Transient berths with electricity, gasoline, diesel fuel, ice, water, and some marine supplies and provisions can be obtained in the harbor. The marina at Spud Point on the W side of the harbor has the largest lift in the area, which can handle boats up to 20 tons. Hull, engine, and electronic repairs, launching ramps, and winter dry and wet storage are available in the harbor. A channel marked by private buoys and a light, leads from the main channel just SW of the outer turning basin to a marina at the NW side of the harbor.
Bodega Bay Coast Guard Station is on the E side of the channel, 0.8 mile above the entrance.
Navigation:
Click the “Map View” button above to see a chart of this harbor.
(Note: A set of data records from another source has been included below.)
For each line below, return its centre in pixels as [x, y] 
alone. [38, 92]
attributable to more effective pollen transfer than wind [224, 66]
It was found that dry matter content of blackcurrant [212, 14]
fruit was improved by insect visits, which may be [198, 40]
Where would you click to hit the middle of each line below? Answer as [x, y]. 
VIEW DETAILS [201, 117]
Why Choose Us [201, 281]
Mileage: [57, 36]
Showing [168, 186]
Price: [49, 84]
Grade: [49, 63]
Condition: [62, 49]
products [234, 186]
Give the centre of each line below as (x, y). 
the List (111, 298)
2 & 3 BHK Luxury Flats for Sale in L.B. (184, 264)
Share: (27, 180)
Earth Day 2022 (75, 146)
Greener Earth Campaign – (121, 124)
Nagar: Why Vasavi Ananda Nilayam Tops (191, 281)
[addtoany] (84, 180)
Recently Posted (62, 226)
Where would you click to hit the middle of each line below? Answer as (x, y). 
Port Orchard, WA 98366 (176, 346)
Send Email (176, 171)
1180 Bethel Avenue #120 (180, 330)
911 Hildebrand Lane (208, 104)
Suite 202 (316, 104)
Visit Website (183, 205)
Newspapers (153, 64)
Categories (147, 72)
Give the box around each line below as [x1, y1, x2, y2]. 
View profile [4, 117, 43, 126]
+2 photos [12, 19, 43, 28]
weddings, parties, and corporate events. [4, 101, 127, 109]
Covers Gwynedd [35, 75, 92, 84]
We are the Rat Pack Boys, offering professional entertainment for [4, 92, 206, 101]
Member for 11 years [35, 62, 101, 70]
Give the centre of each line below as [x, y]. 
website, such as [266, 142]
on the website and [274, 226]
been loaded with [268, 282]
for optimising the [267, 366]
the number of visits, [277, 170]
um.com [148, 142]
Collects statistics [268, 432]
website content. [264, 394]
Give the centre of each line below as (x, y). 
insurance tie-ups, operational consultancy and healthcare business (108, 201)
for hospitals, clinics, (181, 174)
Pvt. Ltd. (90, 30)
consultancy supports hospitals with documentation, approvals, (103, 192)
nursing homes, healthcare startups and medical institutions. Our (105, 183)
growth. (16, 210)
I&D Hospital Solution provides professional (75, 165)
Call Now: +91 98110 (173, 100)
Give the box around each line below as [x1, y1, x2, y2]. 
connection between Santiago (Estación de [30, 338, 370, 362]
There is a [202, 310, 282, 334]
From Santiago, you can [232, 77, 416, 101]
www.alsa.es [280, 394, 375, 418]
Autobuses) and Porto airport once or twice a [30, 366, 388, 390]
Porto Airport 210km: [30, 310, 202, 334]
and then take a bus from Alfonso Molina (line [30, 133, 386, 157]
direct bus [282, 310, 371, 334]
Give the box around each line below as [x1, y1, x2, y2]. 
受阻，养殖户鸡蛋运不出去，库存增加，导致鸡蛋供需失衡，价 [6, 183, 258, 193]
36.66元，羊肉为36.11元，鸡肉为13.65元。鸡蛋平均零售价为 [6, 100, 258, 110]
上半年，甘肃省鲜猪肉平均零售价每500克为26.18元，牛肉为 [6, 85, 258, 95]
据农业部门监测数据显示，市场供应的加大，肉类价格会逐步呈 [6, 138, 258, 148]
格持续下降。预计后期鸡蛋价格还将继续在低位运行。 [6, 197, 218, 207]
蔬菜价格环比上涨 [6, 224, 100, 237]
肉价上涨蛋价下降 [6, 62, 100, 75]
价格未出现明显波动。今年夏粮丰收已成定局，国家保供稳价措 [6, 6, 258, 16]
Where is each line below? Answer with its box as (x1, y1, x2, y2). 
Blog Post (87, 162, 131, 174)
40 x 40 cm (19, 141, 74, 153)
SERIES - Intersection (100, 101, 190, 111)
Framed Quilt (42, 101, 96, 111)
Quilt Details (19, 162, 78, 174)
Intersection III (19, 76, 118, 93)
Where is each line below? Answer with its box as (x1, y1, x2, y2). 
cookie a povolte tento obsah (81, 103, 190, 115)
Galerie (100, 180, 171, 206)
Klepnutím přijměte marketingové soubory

Bodega Head Light (38°18’01″N., 123°03’14″W.), 110 feet above the water, is shown from a post with a red and white diamond-shaped daymark on the SE end of Bodega Head.
In good weather small boats having local knowledge sometimes use the passage between Bodega Head and Bodega Rock. The passage is unsafe whenever breakers from heavy ground swells reduce the width of the passage. Large breaking waves can occur inside the 30-foot depth contour line NW and SW of Bodega Rock. The safest part of the passage between Bodega Head and Bodega Rock is along the deeper part of the passage. When the width of the passage is reduced by breakers, mariners entering Bodega Bay should pass S of Bodega Harbor Approach Lighted Gong Buoy BA.
A Federal project provides for a 12-foot channel, protected by entrance jetties, which leads from Bodega Bay to facilities along the N and NE sides of the harbor at the town of Bodega Bay. The channel has a turning basin just inside the entrance, at the N end of the harbor and along the NE side of the harbor. The channel is marked by buoys, daybeacons, and lights; lighted ranges also mark the channel from the entrance to the turning basin at the N end of the harbor.